陈民山询问她要去哪里,见刘玉打扮得很是漂亮,且支支吾吾说不出话来,这才疑惑起来。
她料想陈民山不会将她怎么样,以陈民山对她的痴爱。
“民山哥,我告诉你吧,我是去县里打工。”
“打工?在哪里打工的,怎么没告诉过我?”
“对是在一家”
“一家什么?”陈民山皱了皱眉,他猜想到了最坏的一种可能他看着眼前漂亮的老婆。
见刘玉不说话,他便开口道:“小玉,你说吧,没事的。出去为咱家挣钱是好事,也怪我,没本事多赚些钱。”

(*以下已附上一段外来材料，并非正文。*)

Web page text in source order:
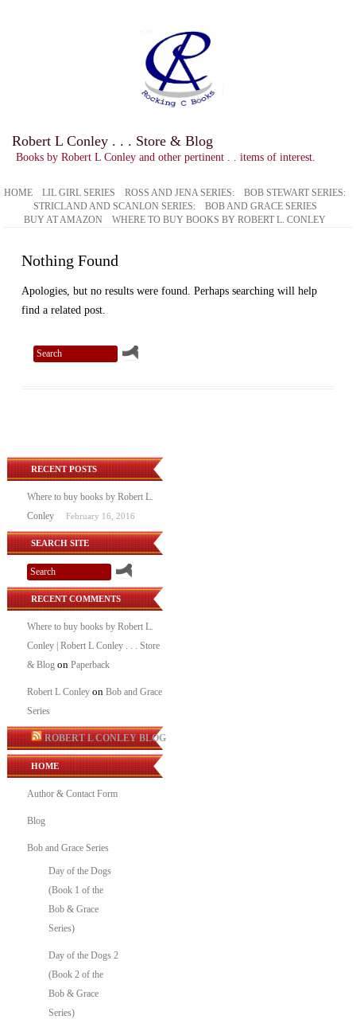
Robert L Conley . . . Store & Blog
Books by Robert L Conley and other pertinent . . items of interest.
HOME LIL GIRL SERIES ROSS AND JENA SERIES:
BOB STEWART SERIES:
STRICLAND AND SCANLON SERIES:
BOB AND GRACE SERIES
BUY AT AMAZON
WHERE TO BUY BOOKS BY ROBERT L. CONLEY
Nothing Found
Apologies, but no results were found. Perhaps searching will help
find a related post.
RECENT POSTS
Where to buy books by Robert L.
Conley
February 16, 2016
SEARCH SITE
RECENT COMMENTS
Where to buy books by Robert L.
Conley | Robert L Conley . . . Store
& Blogon Paperback
Robert L Conleyon Bob and Grace
Series
ROBERT L CONLEY BLOG
HOME
Author & Contact Form
Blog
Bob and Grace Series
Day of the Dogs
(Book 1 of the
Bob & Grace
Series)
Day of the Dogs 2
(Book 2 of the
Bob & Grace
Series)

“是一家洗头房。”刘玉小声地说道,“我对不起你,民山哥,求你原谅我。”
刘玉一边说一边抽泣,哭得梨花带雨,“你也知道,我爱美,上次看上的那套化妆品,你说贵,别买了,我实在是很想要买。”
陈民山看着刘玉楚楚可怜地模样,一双大眼睛含着泪水,心里的怒火被冲淡了,心里一下软了软。
“为啥要这样做,这是第几次?”
“这是第二次我那套化妆品贵,我去问店员能不能便宜点,没想到,她居然羞辱我说我穷就别买,我知道咱们刚结婚,手头也不宽裕,但我实在是气不过那店员,所以所以,我就鬼迷心窍了呜呜呜,对不起民山哥呜呜呜,我以后再也不会了。”刘玉随口撒了谎,顺势坐在地上哭泣。

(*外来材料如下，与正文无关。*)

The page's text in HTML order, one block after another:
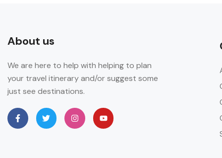
About us
We are here to help with helping to plan
your travel itinerary and/or suggest some
just see destinations.

陈民山扶起刘玉,把她抱在怀里,“小玉,你知道的,我从小就喜欢你,我对你掏心掏肺的你也看在眼里。”
“呜呜呜,对不起对不起民山哥。我也好爱你,这次真的是我不好。”刘玉越哭越伤心,一副梨花带雨娇弱模样看得陈民山心碎。
“好了,我明白了小玉,以后不要去了。”陈民山把刘玉脸上的泪水擦去。
陈民山走到屋外,蹲在墙角抽了一根又一根的烟。
又过了两个月,陈民山继续在城里打着工,这两个月刘玉还算安分,去红香院的次数远没有两月前多。只是,她长得实在是漂亮,身材火辣又会打扮,每次在路上走着,都会引得村里的男人盯着她看,有时连眼睛都移不开。
村里的赵家老三赵钱安是人尽皆知的赌徒,早些年在县城里打工,本来是定居在那里的,可他把家当赌没了,老婆也跟着别人跑了,这才又回来种地来了。赵钱安人快四十了,人长得很猥琐,总是干些偷鸡摸狗的事。最近,赵钱安时常跟刘玉打招呼,有时还调戏两句,刘玉没怎么理过他。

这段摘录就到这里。